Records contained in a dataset
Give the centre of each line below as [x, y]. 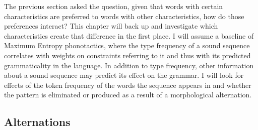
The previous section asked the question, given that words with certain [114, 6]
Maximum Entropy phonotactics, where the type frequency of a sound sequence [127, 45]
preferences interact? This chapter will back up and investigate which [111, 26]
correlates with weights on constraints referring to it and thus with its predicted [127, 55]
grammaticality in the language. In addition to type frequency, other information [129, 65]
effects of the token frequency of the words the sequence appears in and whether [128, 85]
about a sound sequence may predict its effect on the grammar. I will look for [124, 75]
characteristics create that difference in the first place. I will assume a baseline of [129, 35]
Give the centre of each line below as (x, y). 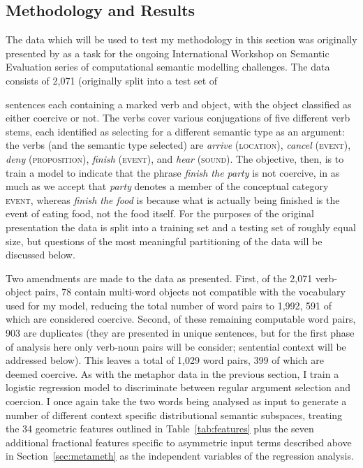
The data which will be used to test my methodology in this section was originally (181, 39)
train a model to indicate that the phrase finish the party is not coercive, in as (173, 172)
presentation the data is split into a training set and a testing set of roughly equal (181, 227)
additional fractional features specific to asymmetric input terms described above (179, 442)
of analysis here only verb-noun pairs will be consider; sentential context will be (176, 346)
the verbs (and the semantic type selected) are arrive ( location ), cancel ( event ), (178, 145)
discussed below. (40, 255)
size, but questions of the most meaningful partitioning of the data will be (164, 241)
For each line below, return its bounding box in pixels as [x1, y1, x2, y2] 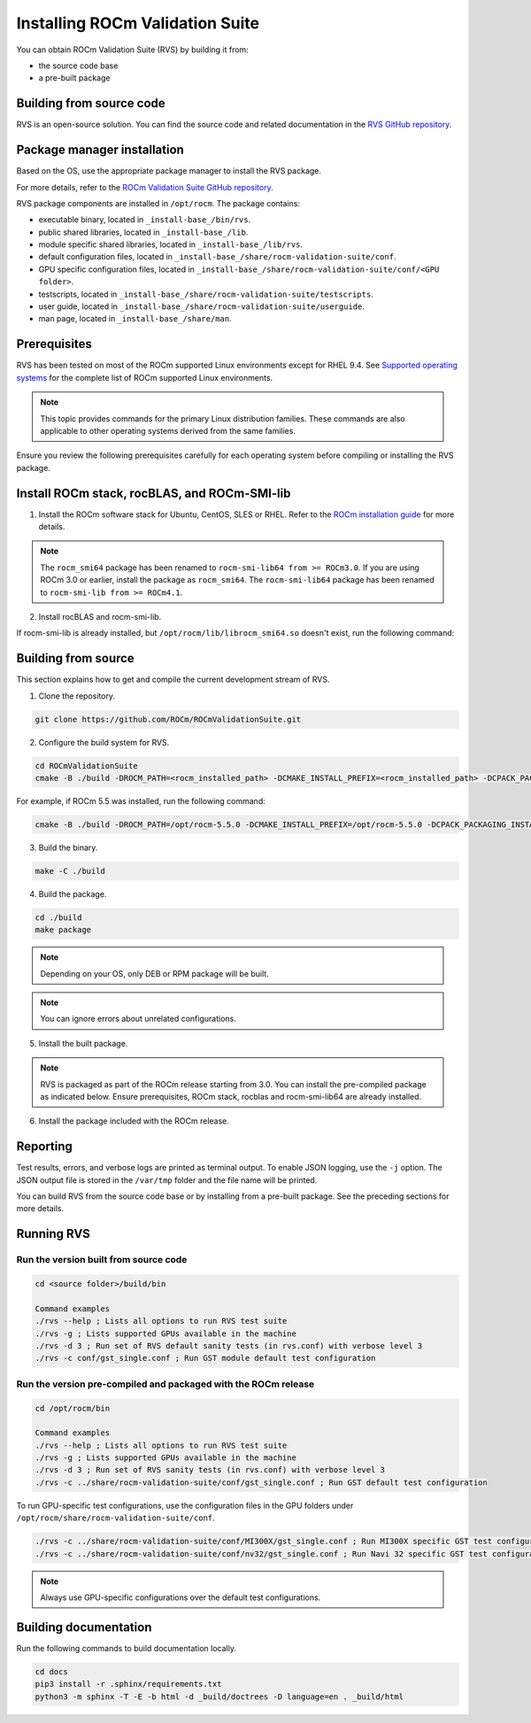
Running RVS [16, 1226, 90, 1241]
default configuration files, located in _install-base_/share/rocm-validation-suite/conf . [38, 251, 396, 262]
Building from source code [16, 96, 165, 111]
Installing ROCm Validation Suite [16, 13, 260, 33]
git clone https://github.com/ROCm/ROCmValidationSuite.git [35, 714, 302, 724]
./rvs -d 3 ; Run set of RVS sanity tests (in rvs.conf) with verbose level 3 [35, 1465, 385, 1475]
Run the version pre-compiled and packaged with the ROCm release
---
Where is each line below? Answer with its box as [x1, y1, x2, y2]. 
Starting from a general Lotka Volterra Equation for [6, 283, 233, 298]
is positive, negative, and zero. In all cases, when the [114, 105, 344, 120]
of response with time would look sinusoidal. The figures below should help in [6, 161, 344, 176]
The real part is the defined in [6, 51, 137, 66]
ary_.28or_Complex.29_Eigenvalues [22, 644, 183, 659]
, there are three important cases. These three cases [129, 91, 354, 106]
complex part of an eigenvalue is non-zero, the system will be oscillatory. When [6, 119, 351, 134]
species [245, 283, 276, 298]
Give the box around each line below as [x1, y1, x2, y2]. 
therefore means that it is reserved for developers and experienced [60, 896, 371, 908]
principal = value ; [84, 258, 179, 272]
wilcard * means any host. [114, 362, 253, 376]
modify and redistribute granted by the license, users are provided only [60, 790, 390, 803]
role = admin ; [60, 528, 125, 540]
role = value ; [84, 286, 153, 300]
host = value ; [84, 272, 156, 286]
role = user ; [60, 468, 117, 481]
...
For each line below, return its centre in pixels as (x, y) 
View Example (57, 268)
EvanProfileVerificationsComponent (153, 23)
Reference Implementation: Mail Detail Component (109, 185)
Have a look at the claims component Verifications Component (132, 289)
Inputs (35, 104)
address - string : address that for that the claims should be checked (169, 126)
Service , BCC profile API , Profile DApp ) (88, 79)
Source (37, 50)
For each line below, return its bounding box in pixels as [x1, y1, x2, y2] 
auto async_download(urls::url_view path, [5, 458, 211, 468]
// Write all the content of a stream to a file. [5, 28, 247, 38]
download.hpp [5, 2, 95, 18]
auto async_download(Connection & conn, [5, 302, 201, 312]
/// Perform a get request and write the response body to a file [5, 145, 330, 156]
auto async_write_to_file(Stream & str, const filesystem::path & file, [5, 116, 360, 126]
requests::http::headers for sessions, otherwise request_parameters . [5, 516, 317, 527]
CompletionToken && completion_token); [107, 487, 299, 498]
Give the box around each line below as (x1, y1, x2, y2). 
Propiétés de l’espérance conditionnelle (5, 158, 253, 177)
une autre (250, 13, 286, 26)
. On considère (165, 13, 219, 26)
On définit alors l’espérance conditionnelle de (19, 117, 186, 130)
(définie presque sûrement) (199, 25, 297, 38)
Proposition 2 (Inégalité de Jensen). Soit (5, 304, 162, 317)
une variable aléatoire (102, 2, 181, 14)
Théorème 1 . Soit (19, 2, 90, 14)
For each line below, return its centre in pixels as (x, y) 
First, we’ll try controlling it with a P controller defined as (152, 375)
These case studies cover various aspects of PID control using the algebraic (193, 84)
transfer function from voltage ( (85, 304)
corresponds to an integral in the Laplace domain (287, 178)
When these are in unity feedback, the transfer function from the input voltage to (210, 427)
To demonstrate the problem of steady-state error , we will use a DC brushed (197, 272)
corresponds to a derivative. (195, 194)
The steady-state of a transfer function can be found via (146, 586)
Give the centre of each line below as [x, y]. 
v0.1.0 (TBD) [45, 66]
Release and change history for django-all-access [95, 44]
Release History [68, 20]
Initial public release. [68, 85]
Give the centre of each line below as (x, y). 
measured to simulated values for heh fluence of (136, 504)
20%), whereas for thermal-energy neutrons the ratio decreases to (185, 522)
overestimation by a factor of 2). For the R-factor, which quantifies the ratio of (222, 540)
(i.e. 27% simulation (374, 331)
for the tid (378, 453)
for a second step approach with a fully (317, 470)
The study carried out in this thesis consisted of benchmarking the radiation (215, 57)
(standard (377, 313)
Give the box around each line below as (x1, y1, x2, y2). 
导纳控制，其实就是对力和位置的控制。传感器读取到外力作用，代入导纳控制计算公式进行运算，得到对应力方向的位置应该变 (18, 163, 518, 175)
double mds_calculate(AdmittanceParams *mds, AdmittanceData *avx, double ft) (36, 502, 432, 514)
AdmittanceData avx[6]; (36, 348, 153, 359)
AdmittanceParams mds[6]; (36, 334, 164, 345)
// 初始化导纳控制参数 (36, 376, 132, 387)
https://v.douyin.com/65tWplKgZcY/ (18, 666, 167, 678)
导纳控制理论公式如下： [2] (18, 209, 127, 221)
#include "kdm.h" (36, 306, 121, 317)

Task details.
How many of the lines above contain the word "frequency"? Only the number should be given.

Result of this task.
3